(Extracted data entries)
--
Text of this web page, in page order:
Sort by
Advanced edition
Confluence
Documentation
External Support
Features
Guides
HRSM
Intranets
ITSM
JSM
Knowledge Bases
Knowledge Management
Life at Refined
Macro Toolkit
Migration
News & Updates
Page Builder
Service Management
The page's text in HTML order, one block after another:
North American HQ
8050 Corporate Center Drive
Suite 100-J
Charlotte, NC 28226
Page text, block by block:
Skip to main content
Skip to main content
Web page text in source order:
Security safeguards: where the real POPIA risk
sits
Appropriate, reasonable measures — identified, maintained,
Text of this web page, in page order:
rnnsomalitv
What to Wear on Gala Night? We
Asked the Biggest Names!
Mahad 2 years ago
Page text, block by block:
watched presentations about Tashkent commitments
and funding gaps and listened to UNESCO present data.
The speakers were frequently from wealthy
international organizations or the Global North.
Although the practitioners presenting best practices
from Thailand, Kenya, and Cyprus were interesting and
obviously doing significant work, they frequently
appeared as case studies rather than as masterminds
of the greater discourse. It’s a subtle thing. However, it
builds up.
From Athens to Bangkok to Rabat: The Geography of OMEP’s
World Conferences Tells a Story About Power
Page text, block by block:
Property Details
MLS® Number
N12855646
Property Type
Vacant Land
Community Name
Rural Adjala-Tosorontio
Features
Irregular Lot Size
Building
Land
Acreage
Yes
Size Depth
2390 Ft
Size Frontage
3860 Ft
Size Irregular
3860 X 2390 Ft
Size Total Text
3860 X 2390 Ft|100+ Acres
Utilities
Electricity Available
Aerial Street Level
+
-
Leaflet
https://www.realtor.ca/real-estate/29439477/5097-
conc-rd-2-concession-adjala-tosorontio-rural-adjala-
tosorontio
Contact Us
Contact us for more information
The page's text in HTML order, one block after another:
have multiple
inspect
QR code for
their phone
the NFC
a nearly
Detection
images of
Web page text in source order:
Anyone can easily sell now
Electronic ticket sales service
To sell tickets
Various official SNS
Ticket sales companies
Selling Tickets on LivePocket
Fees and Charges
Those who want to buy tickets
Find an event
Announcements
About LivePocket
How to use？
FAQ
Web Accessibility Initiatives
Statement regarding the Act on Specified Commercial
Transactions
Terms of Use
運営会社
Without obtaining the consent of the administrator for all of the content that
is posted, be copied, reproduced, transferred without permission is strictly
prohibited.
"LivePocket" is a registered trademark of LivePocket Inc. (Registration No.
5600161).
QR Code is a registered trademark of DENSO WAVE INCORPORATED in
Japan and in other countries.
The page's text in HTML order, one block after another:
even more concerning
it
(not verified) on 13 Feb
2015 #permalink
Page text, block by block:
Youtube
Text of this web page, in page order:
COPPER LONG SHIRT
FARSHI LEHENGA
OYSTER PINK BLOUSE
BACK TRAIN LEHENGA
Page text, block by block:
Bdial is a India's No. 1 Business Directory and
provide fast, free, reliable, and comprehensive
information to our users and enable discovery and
--
* Problem description
Once you have read the records above, write them all out exactly.

* Task response
Text of this web page, in page order:
Sort by
Advanced edition
Confluence
Documentation
External Support
Features
Guides
HRSM
Intranets
ITSM
JSM
Knowledge Bases
Knowledge Management
Life at Refined
Macro Toolkit
Migration
News & Updates
Page Builder
Service Management
The page's text in HTML order, one block after another:
North American HQ
8050 Corporate Center Drive
Suite 100-J
Charlotte, NC 28226
Page text, block by block:
Skip to main content
Skip to main content
Web page text in source order:
Security safeguards: where the real POPIA risk
sits
Appropriate, reasonable measures — identified, maintained,
Text of this web page, in page order:
rnnsomalitv
What to Wear on Gala Night? We
Asked the Biggest Names!
Mahad 2 years ago
Page text, block by block:
watched presentations about Tashkent commitments
and funding gaps and listened to UNESCO present data.
The speakers were frequently from wealthy
international organizations or the Global North.
Although the practitioners presenting best practices
from Thailand, Kenya, and Cyprus were interesting and
obviously doing significant work, they frequently
appeared as case studies rather than as masterminds
of the greater discourse. It’s a subtle thing. However, it
builds up.
From Athens to Bangkok to Rabat: The Geography of OMEP’s
World Conferences Tells a Story About Power
Page text, block by block:
Property Details
MLS® Number
N12855646
Property Type
Vacant Land
Community Name
Rural Adjala-Tosorontio
Features
Irregular Lot Size
Building
Land
Acreage
Yes
Size Depth
2390 Ft
Size Frontage
3860 Ft
Size Irregular
3860 X 2390 Ft
Size Total Text
3860 X 2390 Ft|100+ Acres
Utilities
Electricity Available
Aerial Street Level
+
-
Leaflet
https://www.realtor.ca/real-estate/29439477/5097-
conc-rd-2-concession-adjala-tosorontio-rural-adjala-
tosorontio
Contact Us
Contact us for more information
The page's text in HTML order, one block after another:
have multiple
inspect
QR code for
their phone
the NFC
a nearly
Detection
images of
Web page text in source order:
Anyone can easily sell now
Electronic ticket sales service
To sell tickets
Various official SNS
Ticket sales companies
Selling Tickets on LivePocket
Fees and Charges
Those who want to buy tickets
Find an event
Announcements
About LivePocket
How to use？
FAQ
Web Accessibility Initiatives
Statement regarding the Act on Specified Commercial
Transactions
Terms of Use
運営会社
Without obtaining the consent of the administrator for all of the content that
is posted, be copied, reproduced, transferred without permission is strictly
prohibited.
"LivePocket" is a registered trademark of LivePocket Inc. (Registration No.
5600161).
QR Code is a registered trademark of DENSO WAVE INCORPORATED in
Japan and in other countries.
The page's text in HTML order, one block after another:
even more concerning
it
(not verified) on 13 Feb
2015 #permalink
Page text, block by block:
Youtube
Text of this web page, in page order:
COPPER LONG SHIRT
FARSHI LEHENGA
OYSTER PINK BLOUSE
BACK TRAIN LEHENGA
Page text, block by block:
Bdial is a India's No. 1 Business Directory and
provide fast, free, reliable, and comprehensive
information to our users and enable discovery and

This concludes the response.